Children of Men is, like other apocalyptic fictions, a prophecy — an educated, dramatized guess about where we are going based on where we have been. Where we have been is where Eliot comes in: his sexual and spiritual dystopia of the last century’s first fire sermon, coupled in the film with images of Nazi atrocities (cages and train stations and camps) from the second, creates a language for postulating the impossible. America in September of 2001 was like no other country in history, except perhaps Pax Brittanica in 1914, where the sun never set. But decline, like shifts in character, comes suddenly. The war that could not have happened between prosperous states; the attack that could not have happened on the American mainland. The analogy, without Eliot, remains shallow — a constructed coincidence of historicity. But with him it becomes instructive, tying together not just the series of events that preceded and followed each disaster, but also what we are to make of them. Being set in Britain makes Children of Men no less American, at least in the sense that American politics dominate (for better or worse) the world stage, and that those politics emerge as the target of Cuarón’s sharp portrayal of a futuristic Britain saddled with a government poisonous in its policies and devoid of humanity. If Cuarón’s vision of the world in 2027 is uncomfortably close, it may be because the decline has already begun.
That is not to say, however, that the decline cannot be stanched. The film climaxes with an eight-minute shot of cinematographic virtuosity — blood even spatters the lens — and reaches, in a slummy tenement crumbling under the weight of riot and reaction, its moral core. Mortar rounds and gunfire leave puffs of smoke to dance amid the shadows of women suffering, as always, at the hands of men. The children of men, it seems, are given guns too readily. “What are the roots that clutch, what branches grow / Out of this stony rubbish?” Eliot writes. “Son of man / You cannot say, or guess, for you know only / A heap of broken images” (19-22, emphasis added).
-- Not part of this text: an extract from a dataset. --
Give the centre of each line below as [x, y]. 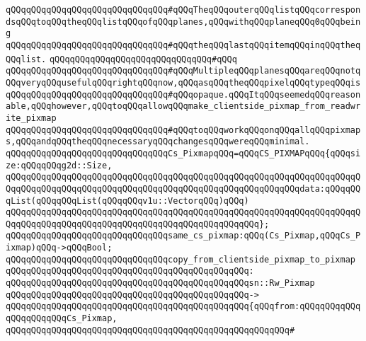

Children of Men depicts a world of broken images, ruled by the men who broke them.
When the cut comes, it makes for an important, albeit brief, formal shift: after Theo dashes and ducks the eruption around him, pulling Kee from the wreckage, everything seems to stop. The sight of the newborn child garners wails of affection from the immigrant women, tears of angry joy from Luke, awe from the British troops bombarding the building’s façade. If there is a moment in cinema that adheres to Eliot’s own definition of “shantih shantih shantih,” “the peace which passeth understanding,” then this is it. The silence is fleeting, but it carries a power that lingers long after the credits have rolled, long after the children of men have been left to burn and the ark of “Tomorrow” has arrived.
Works Cited
Eliot, T.S. The Waste Land and Other Poems. Ed. Frank Kermode. New York: Penguin Books, 2003.
Vanneman, Alan. “Dude, Where’s My Suicide Pill?” Bright Lights Film Journal 55, February 2007:brightlightsfilm.com/55/children.htm.